If primary care is to be the focal point of our national healthcare system, then there should be a discussion of how this initial care is rendered and what its goal should be. Right now, the initial care leads to other problems which complication the definitive care of the patient and cost the healthcare system more than it should. The current approach has evovled, as primary care physicians have become busier dealing with an increasingly larger number of patients on the Centers for Medicare and Medicaid Service rolls.

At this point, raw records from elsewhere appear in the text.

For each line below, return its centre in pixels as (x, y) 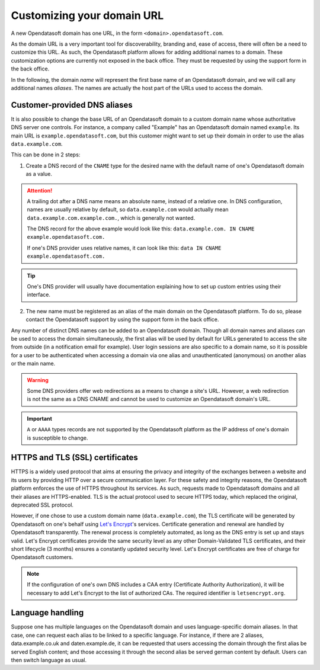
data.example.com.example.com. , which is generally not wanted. (111, 218)
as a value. (39, 174)
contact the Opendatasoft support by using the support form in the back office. (122, 319)
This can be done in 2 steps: (46, 155)
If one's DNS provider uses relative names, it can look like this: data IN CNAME (124, 248)
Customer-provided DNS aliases (72, 105)
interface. (39, 295)
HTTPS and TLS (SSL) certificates (75, 458)
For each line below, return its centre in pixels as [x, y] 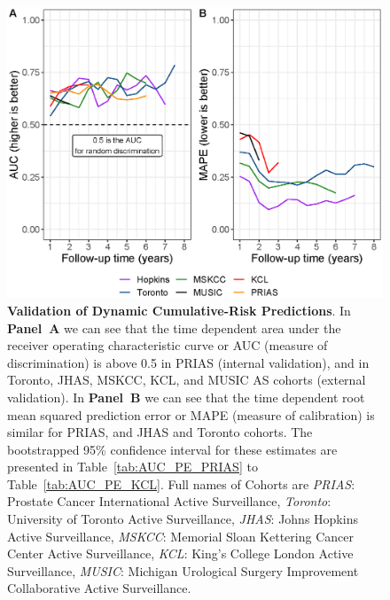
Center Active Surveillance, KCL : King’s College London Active [180, 553]
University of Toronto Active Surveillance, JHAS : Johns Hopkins [183, 519]
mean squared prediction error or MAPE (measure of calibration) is [191, 414]
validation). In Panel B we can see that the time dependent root [186, 397]
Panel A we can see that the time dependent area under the [174, 327]
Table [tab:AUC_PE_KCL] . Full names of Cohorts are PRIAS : [181, 483]
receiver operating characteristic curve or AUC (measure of [168, 345]
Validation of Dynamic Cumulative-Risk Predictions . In [179, 310]

Perhaps there is an alternative to more primary care physicians to provide the basic care. The current system and its evolution to the full blown Affordable Health Care Act has significant waste in it which has not been addressed in any way by the President and Congress. This discussion calls attention to a portion of this waste, which is substanital and could be changed with nonphysician providers and better education of students and residents.
The conventional wisdom has been to provide more physicians, but in this instance, that may not be the correct approach. Will Rogers said, “It isn’t what we don’t know that gives us trouble, it’s what we know that ain’t so.” The hole we have dug in this country is one which requires extraordinary thinking to fill. Hopefully in this case it will include a consideration of methods and personnel.
Author's Disclosure Statement. The author reports no actual or potential conflict of interest in relation to this article.